Regardless, this is the basic model for a many-to-one relationship, which is what you're looking for: one product, many tests (or, with all four tables, many-to-many: many products, many test types). You need them in separate tables, with each product given an id, and then a foreign key to link each test result to the product it applies to.
Now, let's talk about constraints.
One that I would probably think about throwing on would be a unique key on the test-result table that indexes both the product id and test type, and then be sure to use "ON DUPLICATE KEY UPDATE" so that old values are overwritten by newer ones.
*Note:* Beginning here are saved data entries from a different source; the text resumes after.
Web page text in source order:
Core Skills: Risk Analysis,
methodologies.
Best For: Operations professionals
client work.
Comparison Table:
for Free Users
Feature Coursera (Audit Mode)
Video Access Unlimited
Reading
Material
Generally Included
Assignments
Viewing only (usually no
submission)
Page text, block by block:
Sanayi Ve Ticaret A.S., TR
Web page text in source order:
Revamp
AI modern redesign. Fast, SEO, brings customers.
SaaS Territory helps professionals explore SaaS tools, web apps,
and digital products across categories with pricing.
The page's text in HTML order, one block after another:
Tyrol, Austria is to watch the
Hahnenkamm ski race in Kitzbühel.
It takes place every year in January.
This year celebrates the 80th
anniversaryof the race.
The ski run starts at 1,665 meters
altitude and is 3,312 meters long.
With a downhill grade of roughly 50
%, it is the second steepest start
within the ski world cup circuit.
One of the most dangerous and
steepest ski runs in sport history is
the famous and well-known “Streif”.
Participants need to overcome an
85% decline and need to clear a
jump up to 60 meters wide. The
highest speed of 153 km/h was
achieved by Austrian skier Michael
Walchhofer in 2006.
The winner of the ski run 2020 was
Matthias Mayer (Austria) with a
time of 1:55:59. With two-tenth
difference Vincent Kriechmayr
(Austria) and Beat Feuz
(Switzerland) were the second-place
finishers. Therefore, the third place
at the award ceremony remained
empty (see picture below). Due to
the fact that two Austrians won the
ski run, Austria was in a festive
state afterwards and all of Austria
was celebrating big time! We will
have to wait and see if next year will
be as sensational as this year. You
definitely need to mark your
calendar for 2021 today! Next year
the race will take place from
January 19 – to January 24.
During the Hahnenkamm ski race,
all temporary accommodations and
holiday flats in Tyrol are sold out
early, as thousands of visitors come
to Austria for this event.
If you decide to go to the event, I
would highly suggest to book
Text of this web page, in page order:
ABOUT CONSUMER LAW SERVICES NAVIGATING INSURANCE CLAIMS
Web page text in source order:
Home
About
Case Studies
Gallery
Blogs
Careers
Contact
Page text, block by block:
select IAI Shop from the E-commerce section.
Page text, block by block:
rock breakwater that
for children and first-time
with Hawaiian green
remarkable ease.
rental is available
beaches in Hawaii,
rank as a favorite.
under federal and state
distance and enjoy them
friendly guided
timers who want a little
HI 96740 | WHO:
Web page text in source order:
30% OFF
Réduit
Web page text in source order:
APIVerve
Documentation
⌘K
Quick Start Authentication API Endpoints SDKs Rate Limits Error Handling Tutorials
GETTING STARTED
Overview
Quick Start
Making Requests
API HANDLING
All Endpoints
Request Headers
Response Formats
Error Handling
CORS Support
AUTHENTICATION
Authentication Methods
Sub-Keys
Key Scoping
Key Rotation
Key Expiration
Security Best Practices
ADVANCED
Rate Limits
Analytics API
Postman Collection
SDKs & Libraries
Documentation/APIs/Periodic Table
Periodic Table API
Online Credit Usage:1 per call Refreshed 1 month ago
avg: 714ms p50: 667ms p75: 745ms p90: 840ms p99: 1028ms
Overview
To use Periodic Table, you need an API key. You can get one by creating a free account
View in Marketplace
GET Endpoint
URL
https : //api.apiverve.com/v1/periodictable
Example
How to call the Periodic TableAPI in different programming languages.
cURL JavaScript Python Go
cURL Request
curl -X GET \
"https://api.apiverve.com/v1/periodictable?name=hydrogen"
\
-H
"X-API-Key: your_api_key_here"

That way, you're certain to only ever have one result for each test for each product. If you want to keep old records as well, disregard this paragraph.
The one thing you will definitely lose is the ability to require that all tests are done for a given product. That much will have to be done outside of the database. If you want to require that all the columns are filled in for every single product, then you have to do it pretty much the way you've been doing it (one column for each test in a colossal unified table with NOT NULL constraints on every test column), because now the test results and object id are functionally dependent on each other (neither can exist without the other).
I would use (at least) the following tables:
Product
Id, Name, TestSchedule
Analysis E.g. Measurement of temperature with normal operating parameters with a 1 Kelvin fault tolerance
Id, Name, Description, Instruction
Test E.g. Temperature measurement in product p, expected result is 300-360 Kelvin.
Id, ProductId, AnalysisId, LowerLimit, UpperLimit
TestResult Test result for batch X, e.g. 342 Kelvin, pass
Id, BatchId, TestId, Result, Status (pass/fail)
The reason for having both an Analysis table and a Test table is normalisation. The analysis is generic, specifying a method. The test specifies acceptable limits when the analysis is performed on a particular product.
I think you are looking at needing to use a Many To Many Table.
So One table that stores your products, one that stores each unique test, and then a third M2M table that links product A to however many tests it needs. you M2M could also store (generically) your test results.
Create a table of products with a unique ID / product. Then create a table of tests with a unique test id and a column for applicable product(s). Join these to find which tests apply to which products. You can add new tests at any point.
Further you could have a 'test version' column if you want to store test history, results, etc.